From the roof of the building, another flight of steps led up to rejoin the steeply graded road that coiled up past the coolie quarters to the house above.

“Yes.” she said calmly. “They couldn’t steal anything that’d be worth much to them, but they’d get horribly drunk on the alcohol and then anything could happen.”

Just beyond the barracks one of the Malays overtook them to open the gate in a nine-foot fence topped with barbed wire which crossed the road and stretched straight around the hill.

“You’re now in our inner fortress,” she said. “It’s locked at night, and patrolled, and we’ve got floodlights we can turn on, and if the Commies try to attack we can put up quite a fight. But I hope there won’t be any of that while you’re here.”

“I’m not worried,” said the Saint. “I’ve seen it in the movies. The good guys always win.”

She did not even seem to be hot when they reached the house and she led the way up the steps to the screen door in the center of the verandah. A little way along one wing of the verandah she opened another door, disclosing a bedroom where the Chinese boy was already unpacking the Saint’s bag.

“This is your room,” she said. “I hope you’ll be comfortable.” There was an automatic in a shoulder holster which the boy had taken out of the suitcase and placed neatly on the bedside table. Mrs Lavis picked it up, examined it cursorily, and handed it to the Saint. “I don’t want to sound jittery, but while you’re here you ought to get in the habit of not letting this out of reach.” Simon weighed the gun in his hand.

“I hope I won’t be just a nuisance to you,” he said.

“Not a bit,” she said. “I expect you’d like to have a shower and freshen up. Charles Farrast is out with the coolies now, but they’ll be knocking off soon. We always meet on the verandah for stengahs at six. And whatever you’ve seen in the movies, we don’t usually dress for dinner.”

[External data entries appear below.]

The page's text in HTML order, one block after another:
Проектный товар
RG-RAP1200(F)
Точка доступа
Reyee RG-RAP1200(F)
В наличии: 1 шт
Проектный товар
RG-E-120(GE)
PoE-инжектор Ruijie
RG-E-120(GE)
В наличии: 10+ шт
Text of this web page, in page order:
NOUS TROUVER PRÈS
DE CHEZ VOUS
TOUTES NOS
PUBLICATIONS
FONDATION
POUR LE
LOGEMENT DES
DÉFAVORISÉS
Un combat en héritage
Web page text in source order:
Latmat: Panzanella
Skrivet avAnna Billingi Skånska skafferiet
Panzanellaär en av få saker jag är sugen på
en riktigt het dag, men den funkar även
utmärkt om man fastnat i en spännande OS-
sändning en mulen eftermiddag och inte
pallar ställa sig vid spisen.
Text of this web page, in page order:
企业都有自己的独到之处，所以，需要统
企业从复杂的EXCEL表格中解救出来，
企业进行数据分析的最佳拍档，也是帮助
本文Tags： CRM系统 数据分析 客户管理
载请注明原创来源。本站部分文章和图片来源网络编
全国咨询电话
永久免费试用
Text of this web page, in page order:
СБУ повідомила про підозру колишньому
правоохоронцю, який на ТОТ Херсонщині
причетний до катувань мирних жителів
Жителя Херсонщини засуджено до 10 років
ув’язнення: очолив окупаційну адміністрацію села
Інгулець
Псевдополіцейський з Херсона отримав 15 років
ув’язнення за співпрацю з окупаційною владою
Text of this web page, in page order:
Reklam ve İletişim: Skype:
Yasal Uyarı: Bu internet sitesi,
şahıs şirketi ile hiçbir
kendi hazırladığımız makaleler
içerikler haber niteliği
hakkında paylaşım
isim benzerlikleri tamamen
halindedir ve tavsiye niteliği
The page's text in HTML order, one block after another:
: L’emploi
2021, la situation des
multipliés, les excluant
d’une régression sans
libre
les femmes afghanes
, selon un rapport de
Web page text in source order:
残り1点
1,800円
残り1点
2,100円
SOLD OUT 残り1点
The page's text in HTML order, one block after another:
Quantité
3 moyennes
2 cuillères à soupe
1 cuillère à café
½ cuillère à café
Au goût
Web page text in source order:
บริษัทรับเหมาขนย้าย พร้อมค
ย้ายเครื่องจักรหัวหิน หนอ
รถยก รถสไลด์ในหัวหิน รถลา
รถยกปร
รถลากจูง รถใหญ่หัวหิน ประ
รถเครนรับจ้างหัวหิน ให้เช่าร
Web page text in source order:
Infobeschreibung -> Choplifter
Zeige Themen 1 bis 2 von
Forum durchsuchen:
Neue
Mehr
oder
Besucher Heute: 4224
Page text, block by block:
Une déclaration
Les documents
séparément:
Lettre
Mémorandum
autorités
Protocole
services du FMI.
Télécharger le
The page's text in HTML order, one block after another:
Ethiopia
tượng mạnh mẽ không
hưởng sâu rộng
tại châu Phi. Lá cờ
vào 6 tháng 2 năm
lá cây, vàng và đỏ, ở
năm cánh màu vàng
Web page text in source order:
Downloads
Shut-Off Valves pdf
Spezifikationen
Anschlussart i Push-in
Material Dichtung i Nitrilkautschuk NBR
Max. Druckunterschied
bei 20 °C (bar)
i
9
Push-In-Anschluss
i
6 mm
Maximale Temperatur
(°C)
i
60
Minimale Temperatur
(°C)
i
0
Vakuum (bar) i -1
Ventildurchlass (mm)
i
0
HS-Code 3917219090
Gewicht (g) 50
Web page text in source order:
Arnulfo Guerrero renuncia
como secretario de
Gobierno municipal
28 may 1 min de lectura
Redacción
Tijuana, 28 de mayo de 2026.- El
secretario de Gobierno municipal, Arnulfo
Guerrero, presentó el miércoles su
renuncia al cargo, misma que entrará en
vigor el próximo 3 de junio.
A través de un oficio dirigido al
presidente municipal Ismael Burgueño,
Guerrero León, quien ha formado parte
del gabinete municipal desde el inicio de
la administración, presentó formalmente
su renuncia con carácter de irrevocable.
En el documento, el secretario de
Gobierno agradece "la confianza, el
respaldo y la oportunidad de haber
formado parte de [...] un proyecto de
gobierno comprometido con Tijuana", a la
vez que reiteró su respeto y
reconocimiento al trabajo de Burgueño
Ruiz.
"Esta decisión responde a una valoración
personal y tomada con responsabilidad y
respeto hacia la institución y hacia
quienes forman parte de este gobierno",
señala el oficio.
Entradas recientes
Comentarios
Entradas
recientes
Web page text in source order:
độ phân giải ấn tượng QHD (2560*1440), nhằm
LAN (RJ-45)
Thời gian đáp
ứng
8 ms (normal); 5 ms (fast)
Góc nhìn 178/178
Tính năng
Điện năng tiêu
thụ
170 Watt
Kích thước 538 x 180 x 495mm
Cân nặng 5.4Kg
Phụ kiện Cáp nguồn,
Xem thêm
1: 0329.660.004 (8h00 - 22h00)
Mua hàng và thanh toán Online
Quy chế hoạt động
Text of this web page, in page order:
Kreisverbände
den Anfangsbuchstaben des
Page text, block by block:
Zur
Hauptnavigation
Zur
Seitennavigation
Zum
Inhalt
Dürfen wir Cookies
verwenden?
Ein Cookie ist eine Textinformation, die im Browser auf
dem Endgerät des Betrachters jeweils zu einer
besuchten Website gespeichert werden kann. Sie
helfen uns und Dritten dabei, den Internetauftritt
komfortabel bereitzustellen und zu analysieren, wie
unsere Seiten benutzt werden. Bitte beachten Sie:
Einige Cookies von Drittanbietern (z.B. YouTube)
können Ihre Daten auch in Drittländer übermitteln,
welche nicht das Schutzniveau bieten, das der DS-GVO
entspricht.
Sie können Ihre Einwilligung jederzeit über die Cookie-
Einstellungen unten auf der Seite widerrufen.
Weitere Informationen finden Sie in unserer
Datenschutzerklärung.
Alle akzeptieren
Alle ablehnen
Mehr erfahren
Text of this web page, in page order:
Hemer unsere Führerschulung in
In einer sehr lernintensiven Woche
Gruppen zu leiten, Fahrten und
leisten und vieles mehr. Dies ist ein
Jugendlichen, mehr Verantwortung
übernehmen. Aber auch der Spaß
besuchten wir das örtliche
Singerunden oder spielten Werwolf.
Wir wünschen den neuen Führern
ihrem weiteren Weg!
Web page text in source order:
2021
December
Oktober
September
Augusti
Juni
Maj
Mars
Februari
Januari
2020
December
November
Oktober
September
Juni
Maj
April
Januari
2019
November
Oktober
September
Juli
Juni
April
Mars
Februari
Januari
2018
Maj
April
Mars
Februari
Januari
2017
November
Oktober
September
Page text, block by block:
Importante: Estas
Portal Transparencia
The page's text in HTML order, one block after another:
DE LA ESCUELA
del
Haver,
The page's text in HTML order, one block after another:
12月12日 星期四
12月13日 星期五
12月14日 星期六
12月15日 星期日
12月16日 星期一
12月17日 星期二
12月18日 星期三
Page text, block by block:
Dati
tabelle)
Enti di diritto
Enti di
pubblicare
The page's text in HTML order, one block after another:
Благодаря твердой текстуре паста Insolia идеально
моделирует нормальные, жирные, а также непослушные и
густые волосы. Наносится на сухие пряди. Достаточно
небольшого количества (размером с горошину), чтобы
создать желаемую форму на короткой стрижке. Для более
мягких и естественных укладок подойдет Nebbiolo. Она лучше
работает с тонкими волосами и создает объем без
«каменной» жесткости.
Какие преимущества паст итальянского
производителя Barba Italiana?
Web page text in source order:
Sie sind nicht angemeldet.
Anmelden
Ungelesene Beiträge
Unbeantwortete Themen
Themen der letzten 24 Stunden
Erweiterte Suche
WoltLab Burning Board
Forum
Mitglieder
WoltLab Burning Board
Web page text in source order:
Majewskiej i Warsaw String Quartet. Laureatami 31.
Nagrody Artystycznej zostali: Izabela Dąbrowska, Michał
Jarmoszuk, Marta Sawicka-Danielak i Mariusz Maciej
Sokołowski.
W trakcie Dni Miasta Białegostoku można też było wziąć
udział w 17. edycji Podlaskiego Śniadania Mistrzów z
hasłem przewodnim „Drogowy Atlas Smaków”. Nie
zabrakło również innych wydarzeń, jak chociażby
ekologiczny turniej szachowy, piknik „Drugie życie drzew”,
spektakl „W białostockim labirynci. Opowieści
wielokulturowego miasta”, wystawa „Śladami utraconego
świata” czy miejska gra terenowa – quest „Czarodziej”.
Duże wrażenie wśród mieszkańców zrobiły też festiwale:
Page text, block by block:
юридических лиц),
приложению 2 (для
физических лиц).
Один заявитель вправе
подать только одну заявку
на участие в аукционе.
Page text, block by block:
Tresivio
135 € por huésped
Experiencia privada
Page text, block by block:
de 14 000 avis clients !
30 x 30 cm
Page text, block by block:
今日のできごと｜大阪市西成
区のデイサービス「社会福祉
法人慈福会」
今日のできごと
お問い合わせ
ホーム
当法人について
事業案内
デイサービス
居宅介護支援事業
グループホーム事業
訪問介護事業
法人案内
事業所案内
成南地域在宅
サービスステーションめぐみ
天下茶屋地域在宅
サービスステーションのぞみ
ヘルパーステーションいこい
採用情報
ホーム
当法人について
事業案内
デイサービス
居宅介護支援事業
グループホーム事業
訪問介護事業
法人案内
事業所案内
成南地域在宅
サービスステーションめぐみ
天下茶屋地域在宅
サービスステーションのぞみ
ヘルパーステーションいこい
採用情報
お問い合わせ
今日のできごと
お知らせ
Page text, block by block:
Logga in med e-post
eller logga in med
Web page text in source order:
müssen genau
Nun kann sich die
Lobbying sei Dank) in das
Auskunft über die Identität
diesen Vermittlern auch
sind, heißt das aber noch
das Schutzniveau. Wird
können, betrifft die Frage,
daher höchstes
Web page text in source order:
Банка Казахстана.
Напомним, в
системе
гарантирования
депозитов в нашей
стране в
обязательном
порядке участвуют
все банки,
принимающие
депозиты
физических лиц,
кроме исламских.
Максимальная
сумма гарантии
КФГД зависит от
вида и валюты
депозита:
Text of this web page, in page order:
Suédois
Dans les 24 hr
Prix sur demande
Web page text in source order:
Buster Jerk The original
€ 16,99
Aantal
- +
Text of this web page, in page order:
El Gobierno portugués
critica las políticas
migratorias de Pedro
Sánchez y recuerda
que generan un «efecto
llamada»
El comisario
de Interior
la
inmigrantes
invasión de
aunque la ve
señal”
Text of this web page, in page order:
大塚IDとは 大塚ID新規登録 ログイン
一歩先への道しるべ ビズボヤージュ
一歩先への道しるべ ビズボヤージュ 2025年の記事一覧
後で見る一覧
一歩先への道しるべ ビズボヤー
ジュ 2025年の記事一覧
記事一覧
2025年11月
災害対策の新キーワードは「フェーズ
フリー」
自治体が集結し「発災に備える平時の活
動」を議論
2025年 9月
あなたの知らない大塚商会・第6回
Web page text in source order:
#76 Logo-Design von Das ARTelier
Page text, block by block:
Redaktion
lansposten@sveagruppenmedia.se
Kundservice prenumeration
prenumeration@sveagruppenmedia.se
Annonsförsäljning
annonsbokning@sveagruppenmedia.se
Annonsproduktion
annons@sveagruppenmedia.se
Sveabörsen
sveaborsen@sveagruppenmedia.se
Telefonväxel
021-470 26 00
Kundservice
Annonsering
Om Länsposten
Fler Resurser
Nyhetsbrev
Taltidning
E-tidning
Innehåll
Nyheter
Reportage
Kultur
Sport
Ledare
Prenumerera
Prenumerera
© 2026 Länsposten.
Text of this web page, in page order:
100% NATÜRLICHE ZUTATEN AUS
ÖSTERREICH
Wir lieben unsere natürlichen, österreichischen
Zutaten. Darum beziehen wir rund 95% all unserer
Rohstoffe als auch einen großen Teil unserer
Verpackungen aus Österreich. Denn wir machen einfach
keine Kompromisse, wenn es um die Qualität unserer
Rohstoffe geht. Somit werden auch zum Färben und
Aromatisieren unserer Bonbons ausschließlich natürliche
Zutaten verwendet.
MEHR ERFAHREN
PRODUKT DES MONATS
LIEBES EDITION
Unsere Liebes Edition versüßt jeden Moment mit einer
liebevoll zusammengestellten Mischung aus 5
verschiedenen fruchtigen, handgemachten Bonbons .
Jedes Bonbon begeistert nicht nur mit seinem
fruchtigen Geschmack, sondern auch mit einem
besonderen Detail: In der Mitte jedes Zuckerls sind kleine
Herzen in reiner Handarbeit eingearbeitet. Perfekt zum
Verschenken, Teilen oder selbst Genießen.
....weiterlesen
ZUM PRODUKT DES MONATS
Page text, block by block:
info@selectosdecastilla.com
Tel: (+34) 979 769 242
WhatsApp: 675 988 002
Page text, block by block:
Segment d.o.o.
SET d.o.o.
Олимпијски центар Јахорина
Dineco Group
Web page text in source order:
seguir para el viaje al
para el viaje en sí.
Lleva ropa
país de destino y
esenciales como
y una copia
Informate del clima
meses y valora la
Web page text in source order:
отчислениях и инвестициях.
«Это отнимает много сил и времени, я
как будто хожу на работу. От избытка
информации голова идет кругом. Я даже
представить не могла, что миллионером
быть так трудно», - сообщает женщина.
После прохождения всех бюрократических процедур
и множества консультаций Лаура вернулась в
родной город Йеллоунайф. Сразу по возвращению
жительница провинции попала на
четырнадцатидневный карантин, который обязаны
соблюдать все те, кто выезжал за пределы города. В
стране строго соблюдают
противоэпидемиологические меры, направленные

“Major Ascony sent you the usual greetings,” Simon remembered, “and he said he’d be coming to see you as soon as he could get away for a few days.”

“That’ll be nice.”

“He told me about your husband having been ill. How’s he coming along?”

She turned in the doorway.

“My husband died early this morning, Mr Templar. That’s what I was sending Vernon the wire about. We buried him shortly before you got here. In the tropics you have to do that, you know.”